Support for Azure Monitor Autoscale
Provide support for Azure Monitor Autoscale that automatically adds instances based on a metric.
This would allow us to mitigate issues and create awareness about them without any manual action.
Bonus points if we can remove instances as well.
Please take a look at the Kubernetes cluster autoscaler and let us know if you see the need for additional capabilities or a different approach.
Tom Kerkhove commented
For those interested - There is a custom metrics adapter in the works - https://github.com/Azure/azure-k8s-metrics-adapter
Chris Geier commented
I like the progress. The article itself and autoscale functionality is not 100% clear what your configuration options are. What we are looking to do is to configure alerts or similar when the cluster itself is running low on resources. (Memory, Processor) then add additional nodes to add resources. once the node is in we would obviously have to likely increase the replicas as well to take advantage. It seems a lot of this would be possible through other Azure services such as automation, logic apps, events, etc. I have seen some people doing interesting things along those lines but its not super clean at this point.
Tom Kerkhove commented
Kubernetes Cluster Autoscaler looks ok but it would still be great to have integration with Azure Monitor Autoscale (https://docs.microsoft.com/en-us/azure/monitoring-and-diagnostics/monitoring-autoscale-get-started) as well.

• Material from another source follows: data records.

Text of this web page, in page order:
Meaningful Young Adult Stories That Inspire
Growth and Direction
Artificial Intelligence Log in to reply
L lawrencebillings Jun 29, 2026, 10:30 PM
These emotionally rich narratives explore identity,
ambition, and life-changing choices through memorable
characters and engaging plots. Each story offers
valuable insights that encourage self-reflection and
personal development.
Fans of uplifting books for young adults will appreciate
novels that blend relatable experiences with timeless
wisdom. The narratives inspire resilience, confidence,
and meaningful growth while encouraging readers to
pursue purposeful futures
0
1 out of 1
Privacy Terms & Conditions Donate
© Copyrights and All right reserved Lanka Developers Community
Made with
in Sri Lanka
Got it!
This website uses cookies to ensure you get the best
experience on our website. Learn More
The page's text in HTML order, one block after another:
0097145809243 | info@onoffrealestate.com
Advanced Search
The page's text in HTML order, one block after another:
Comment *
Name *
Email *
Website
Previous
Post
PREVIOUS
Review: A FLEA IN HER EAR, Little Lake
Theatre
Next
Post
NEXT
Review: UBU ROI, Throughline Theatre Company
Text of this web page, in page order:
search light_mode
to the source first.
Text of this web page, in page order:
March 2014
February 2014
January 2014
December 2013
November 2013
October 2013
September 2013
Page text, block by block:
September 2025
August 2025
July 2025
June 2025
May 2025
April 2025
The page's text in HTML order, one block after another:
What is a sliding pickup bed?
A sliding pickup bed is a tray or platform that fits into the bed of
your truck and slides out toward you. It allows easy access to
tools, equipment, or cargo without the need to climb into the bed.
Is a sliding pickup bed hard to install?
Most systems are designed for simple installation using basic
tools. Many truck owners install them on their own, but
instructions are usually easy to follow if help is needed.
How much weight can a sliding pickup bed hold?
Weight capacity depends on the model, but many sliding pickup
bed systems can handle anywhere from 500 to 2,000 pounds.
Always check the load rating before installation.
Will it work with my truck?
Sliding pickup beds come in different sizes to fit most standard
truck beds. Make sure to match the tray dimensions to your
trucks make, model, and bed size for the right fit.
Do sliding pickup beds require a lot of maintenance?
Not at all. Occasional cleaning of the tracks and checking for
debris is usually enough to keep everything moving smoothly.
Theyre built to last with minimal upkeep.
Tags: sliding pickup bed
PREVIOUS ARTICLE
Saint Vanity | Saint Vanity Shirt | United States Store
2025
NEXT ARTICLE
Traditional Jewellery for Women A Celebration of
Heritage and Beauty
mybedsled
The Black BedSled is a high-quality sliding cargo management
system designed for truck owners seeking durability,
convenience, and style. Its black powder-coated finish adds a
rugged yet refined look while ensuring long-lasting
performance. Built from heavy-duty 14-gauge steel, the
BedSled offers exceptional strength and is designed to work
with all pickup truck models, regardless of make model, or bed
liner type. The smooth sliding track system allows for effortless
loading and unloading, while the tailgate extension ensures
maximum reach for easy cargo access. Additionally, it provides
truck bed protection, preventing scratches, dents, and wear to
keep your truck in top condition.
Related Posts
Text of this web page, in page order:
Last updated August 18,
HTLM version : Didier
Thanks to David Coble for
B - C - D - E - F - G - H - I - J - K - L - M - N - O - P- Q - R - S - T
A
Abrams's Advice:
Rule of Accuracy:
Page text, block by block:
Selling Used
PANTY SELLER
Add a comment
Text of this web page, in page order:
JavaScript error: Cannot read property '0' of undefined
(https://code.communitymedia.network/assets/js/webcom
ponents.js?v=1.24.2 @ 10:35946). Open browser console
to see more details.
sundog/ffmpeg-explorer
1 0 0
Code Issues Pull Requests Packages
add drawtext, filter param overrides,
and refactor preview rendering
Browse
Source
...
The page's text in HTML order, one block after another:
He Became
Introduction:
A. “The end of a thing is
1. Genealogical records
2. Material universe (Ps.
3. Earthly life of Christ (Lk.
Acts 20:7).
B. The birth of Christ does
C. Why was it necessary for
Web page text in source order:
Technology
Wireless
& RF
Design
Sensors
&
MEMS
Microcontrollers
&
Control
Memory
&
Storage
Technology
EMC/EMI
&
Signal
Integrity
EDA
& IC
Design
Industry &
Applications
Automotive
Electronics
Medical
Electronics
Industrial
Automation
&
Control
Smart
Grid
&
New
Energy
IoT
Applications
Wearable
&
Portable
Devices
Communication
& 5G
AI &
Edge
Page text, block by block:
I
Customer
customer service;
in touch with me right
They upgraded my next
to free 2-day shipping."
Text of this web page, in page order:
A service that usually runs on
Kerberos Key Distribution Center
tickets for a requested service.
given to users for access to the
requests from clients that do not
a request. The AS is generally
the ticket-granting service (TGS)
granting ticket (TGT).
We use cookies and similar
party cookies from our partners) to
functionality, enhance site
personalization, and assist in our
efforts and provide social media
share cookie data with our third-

This would allow us to have all auto-scaling configuration in one place instead of some parts in Azure Monitor and some parts on AKS instances.
Another benefit is that this also allows us to receive webhooks when the scaling is happening.
How Azure Monitor Autoscale scales my cluster is really up to you - This can be by using cluster autoscaler behind the scenes or simply using the existing "manual scale" but doing that for us.
AdminAKS Team (Admin, Microsoft Azure) commented
We're supporting node autoscaling using the Kubernetes cluster autoscaler, which scales out when pods are pending due to lack of resources and scales in when clusters are underutilized. The current support is documented here:
However, we're working on making this more natively integrated - eg. as a checkbox in the portal.